Exercise directions:
Will you return, word for word, only the lines from the top of the data below down to and including the one with "Wie kommt die"?

Stored items from a collection

-- Opening Marker --

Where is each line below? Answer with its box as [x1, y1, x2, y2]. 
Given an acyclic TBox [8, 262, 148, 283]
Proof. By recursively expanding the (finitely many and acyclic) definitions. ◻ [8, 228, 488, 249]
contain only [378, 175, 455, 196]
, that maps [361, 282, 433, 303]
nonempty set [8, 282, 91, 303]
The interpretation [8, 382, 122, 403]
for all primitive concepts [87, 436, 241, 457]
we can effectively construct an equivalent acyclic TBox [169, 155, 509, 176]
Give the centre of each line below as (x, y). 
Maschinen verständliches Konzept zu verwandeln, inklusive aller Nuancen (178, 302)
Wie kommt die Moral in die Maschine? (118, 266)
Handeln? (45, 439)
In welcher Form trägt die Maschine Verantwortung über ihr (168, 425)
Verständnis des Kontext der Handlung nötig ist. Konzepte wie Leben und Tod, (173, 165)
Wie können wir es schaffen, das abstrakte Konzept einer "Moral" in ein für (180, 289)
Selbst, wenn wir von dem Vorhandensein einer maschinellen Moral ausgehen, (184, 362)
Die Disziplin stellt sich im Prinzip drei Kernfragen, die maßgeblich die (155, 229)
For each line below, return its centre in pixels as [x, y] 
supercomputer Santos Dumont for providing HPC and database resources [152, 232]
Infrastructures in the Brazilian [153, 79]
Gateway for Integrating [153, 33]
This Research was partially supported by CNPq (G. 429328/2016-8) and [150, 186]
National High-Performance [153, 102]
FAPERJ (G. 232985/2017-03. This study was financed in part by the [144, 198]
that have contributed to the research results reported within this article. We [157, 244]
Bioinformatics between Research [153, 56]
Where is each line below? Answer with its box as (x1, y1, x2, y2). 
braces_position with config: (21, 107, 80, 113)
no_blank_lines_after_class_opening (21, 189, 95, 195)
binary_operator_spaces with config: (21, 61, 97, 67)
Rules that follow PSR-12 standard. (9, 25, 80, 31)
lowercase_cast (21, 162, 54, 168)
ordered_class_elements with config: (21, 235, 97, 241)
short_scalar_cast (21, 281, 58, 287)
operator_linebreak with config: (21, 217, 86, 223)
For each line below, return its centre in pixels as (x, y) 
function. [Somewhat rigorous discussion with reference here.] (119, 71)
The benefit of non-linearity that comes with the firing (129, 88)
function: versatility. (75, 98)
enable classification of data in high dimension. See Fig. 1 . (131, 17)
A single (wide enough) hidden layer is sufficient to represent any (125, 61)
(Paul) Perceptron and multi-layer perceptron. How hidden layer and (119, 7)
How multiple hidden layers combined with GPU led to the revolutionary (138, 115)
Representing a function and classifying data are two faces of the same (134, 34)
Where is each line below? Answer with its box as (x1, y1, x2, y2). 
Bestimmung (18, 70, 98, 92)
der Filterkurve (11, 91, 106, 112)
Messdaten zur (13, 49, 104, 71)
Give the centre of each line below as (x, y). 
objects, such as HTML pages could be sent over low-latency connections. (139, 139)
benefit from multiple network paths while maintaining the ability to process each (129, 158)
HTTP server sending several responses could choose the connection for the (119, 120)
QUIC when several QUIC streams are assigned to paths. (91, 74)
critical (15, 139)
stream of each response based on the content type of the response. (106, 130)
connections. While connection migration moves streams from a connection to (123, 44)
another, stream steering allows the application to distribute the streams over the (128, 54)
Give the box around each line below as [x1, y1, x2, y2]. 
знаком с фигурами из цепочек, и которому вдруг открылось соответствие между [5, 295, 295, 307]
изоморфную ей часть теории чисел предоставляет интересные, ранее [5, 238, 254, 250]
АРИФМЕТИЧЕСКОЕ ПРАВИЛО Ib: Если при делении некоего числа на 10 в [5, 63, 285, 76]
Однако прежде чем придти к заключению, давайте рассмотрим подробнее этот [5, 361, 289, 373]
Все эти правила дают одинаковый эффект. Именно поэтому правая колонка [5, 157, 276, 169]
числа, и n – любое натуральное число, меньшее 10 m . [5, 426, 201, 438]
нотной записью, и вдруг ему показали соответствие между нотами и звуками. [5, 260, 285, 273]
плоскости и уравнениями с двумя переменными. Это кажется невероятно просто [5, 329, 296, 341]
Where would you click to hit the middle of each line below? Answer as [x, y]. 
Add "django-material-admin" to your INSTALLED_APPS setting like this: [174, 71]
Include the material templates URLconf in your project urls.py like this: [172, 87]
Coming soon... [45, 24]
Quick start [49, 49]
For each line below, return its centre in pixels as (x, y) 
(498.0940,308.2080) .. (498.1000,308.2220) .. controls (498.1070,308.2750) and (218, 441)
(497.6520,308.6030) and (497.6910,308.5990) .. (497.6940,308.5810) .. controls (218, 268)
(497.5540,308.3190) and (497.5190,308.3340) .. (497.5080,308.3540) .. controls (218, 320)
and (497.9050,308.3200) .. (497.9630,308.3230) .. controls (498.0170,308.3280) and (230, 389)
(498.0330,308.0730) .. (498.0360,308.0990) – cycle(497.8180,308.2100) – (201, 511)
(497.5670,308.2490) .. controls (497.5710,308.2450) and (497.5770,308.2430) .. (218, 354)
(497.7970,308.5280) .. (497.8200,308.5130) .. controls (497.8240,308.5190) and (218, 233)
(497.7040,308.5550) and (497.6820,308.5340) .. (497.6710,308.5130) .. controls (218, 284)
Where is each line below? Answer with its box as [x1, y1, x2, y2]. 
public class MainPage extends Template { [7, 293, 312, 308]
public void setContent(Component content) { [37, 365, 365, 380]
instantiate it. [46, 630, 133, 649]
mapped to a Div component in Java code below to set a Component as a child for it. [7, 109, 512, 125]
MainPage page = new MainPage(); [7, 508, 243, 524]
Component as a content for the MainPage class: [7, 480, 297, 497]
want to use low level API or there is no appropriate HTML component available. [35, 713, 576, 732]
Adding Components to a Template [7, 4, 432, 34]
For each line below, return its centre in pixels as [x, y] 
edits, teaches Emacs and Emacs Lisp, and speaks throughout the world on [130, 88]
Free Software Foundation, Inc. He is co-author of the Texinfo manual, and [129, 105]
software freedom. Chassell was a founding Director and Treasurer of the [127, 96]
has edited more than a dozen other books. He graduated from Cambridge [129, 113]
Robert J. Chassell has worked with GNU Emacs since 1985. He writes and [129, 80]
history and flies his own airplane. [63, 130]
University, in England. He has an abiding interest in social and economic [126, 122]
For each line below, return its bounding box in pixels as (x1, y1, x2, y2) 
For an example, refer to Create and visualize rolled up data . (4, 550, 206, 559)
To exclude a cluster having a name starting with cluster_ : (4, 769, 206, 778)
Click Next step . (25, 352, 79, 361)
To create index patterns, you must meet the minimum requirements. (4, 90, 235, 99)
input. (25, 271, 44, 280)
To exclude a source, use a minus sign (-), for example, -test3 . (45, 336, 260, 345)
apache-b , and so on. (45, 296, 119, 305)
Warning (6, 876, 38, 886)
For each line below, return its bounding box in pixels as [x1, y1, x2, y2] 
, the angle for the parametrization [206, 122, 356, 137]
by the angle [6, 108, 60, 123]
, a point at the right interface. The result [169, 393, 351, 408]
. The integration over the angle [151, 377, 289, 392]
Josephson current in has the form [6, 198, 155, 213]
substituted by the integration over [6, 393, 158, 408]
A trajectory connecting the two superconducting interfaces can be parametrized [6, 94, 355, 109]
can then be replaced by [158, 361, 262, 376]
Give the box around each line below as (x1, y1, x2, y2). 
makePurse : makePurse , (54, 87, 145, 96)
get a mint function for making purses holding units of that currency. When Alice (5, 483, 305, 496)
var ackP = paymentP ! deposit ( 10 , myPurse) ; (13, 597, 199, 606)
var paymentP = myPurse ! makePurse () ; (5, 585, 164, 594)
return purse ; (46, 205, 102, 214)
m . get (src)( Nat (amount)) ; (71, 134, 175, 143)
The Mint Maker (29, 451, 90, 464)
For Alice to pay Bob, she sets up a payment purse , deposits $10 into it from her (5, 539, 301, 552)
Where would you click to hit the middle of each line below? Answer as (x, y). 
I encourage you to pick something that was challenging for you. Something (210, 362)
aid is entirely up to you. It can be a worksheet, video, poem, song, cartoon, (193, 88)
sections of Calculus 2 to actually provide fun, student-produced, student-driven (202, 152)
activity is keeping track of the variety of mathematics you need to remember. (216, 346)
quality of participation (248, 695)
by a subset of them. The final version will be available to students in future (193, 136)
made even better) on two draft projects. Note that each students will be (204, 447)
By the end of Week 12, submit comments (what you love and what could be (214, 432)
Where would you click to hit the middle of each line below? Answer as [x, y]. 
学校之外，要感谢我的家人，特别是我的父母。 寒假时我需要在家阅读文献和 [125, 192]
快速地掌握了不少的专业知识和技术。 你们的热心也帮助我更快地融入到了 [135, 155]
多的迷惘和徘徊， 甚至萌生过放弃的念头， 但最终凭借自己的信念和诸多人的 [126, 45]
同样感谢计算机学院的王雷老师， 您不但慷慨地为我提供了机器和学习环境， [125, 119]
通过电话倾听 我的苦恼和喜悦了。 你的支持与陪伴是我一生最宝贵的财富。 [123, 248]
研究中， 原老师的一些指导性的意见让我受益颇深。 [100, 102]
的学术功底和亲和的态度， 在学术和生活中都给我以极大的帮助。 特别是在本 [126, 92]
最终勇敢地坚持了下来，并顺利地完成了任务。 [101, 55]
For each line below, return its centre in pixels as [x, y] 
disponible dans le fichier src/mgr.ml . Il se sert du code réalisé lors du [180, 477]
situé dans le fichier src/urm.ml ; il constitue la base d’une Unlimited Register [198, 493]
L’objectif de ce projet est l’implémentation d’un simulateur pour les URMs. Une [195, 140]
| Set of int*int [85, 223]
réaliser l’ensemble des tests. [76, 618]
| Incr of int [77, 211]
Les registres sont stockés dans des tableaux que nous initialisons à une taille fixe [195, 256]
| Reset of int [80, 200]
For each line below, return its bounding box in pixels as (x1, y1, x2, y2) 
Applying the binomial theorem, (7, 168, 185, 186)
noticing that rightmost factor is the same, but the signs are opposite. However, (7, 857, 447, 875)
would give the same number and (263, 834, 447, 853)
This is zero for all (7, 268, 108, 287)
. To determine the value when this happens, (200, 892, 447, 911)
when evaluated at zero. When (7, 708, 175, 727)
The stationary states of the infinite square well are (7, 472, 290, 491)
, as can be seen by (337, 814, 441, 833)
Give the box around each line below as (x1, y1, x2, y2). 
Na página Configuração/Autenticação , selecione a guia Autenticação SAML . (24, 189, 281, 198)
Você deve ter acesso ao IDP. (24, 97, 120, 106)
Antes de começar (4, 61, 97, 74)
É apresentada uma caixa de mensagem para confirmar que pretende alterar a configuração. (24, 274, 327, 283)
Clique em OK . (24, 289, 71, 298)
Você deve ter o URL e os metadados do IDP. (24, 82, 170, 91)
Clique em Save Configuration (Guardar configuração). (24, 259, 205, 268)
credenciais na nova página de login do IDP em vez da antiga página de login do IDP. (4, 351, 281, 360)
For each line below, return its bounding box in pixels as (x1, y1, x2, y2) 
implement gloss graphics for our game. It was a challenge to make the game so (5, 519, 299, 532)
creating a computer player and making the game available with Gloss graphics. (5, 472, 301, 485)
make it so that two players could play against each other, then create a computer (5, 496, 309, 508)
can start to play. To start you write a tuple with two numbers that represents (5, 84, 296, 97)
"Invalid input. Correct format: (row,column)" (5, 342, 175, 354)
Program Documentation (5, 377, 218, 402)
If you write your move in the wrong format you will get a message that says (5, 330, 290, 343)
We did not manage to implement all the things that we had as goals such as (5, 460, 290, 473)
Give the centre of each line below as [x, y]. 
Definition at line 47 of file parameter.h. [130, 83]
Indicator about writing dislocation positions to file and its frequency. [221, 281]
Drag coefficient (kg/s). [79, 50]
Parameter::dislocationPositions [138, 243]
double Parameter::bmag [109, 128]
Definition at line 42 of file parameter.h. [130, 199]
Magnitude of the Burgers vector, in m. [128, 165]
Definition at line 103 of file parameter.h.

-- Closing Marker --

Reply:
Where is each line below? Answer with its box as [x1, y1, x2, y2]. 
Given an acyclic TBox [8, 262, 148, 283]
Proof. By recursively expanding the (finitely many and acyclic) definitions. ◻ [8, 228, 488, 249]
contain only [378, 175, 455, 196]
, that maps [361, 282, 433, 303]
nonempty set [8, 282, 91, 303]
The interpretation [8, 382, 122, 403]
for all primitive concepts [87, 436, 241, 457]
we can effectively construct an equivalent acyclic TBox [169, 155, 509, 176]
Give the centre of each line below as (x, y). 
Maschinen verständliches Konzept zu verwandeln, inklusive aller Nuancen (178, 302)
Wie kommt die Moral in die Maschine? (118, 266)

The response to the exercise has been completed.